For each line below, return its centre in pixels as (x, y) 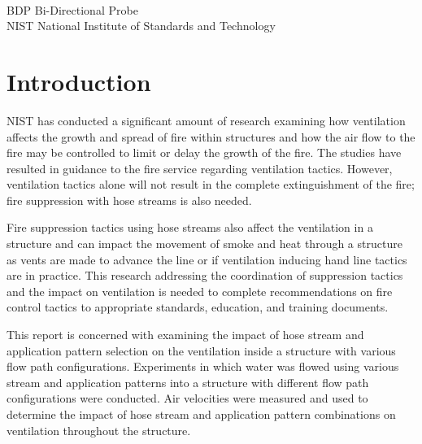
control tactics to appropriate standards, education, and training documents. (198, 307)
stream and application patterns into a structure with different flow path (188, 382)
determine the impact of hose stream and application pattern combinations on (201, 414)
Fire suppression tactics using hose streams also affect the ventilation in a (190, 227)
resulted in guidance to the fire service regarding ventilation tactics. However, (200, 168)
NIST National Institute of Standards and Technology (141, 26)
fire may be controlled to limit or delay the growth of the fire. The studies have (204, 152)
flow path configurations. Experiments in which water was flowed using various (203, 366)
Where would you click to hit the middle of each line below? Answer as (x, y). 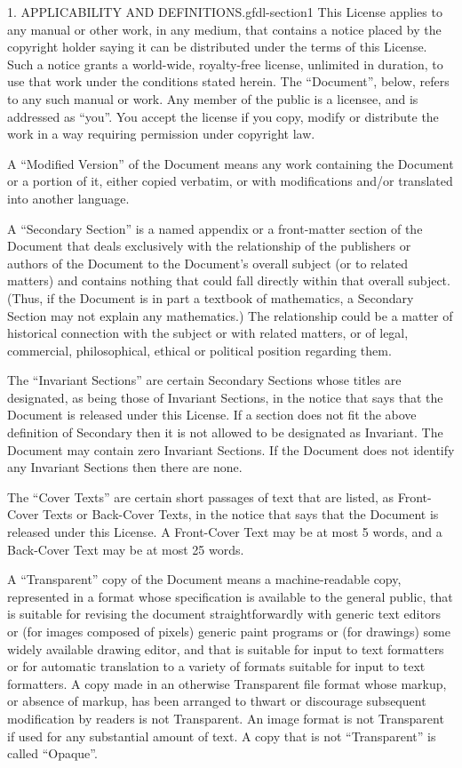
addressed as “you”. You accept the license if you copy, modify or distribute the (223, 116)
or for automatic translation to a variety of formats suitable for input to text (216, 666)
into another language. (68, 198)
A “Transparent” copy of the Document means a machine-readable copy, (204, 579)
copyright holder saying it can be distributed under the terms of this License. (217, 47)
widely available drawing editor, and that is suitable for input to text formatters (226, 648)
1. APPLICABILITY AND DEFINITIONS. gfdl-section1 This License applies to (225, 12)
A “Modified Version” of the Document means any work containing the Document (231, 163)
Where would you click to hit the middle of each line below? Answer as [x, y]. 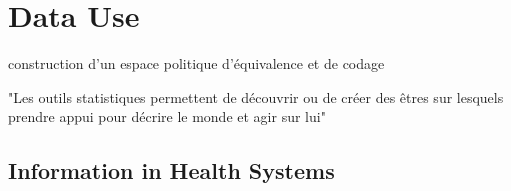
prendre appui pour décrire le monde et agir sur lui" [167, 116]
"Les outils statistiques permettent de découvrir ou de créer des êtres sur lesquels [256, 96]
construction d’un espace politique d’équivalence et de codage [196, 63]
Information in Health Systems [171, 170]
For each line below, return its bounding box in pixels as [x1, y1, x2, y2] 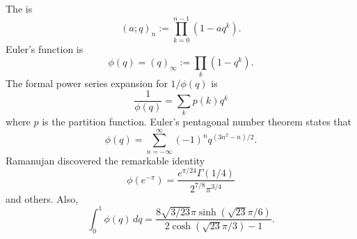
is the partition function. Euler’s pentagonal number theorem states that [42, 114, 351, 129]
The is [6, 1, 33, 15]
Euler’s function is [6, 41, 84, 56]
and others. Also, [6, 191, 79, 206]
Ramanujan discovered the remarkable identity [6, 153, 205, 167]
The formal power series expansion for [6, 75, 168, 90]
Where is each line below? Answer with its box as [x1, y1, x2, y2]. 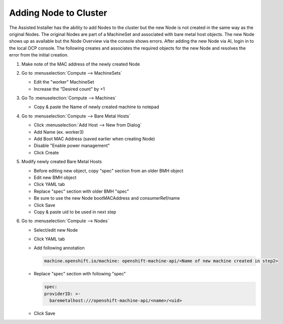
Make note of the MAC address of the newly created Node [21, 61, 140, 67]
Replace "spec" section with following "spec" [34, 271, 126, 277]
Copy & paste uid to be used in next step [34, 209, 116, 215]
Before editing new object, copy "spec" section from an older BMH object [34, 168, 183, 174]
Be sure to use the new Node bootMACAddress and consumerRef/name [34, 195, 180, 201]
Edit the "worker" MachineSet [34, 79, 95, 85]
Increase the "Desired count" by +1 [34, 86, 105, 92]
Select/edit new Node [34, 227, 78, 233]
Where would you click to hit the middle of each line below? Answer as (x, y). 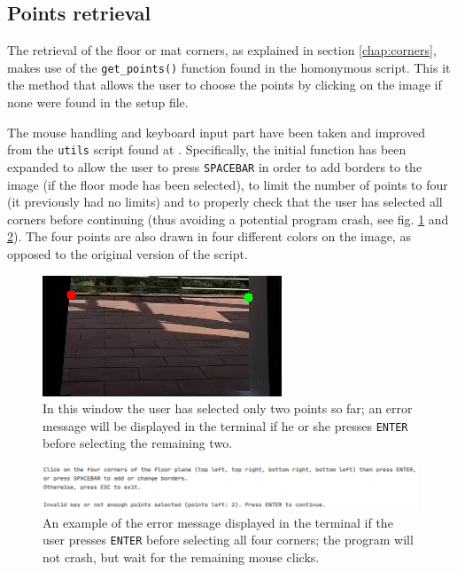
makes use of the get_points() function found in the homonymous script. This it (229, 67)
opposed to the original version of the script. (128, 253)
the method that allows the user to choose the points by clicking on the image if (225, 85)
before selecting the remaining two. (138, 443)
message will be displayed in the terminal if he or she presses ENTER (225, 425)
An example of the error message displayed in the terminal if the (218, 522)
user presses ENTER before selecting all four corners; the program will (228, 540)
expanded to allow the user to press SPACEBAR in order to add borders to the (215, 166)

• [Activity]:
Above are records with pictures. Reproduce exactly only the lines from the line with "or for automatic" through the line with "Information in Health Systems [171, 170]", both ends included, and leave the pictures out.

• [Result for this task]:
or for automatic translation to a variety of formats suitable for input to text (216, 666)
into another language. (68, 198)
A “Transparent” copy of the Document means a machine-readable copy, (204, 579)
copyright holder saying it can be distributed under the terms of this License. (217, 47)
widely available drawing editor, and that is suitable for input to text formatters (226, 648)
1. APPLICABILITY AND DEFINITIONS. gfdl-section1 This License applies to (225, 12)
A “Modified Version” of the Document means any work containing the Document (231, 163)
Where would you click to hit the middle of each line below? Answer as [x, y]. 
prendre appui pour décrire le monde et agir sur lui" [167, 116]
"Les outils statistiques permettent de découvrir ou de créer des êtres sur lesquels [256, 96]
construction d’un espace politique d’équivalence et de codage [196, 63]
Information in Health Systems [171, 170]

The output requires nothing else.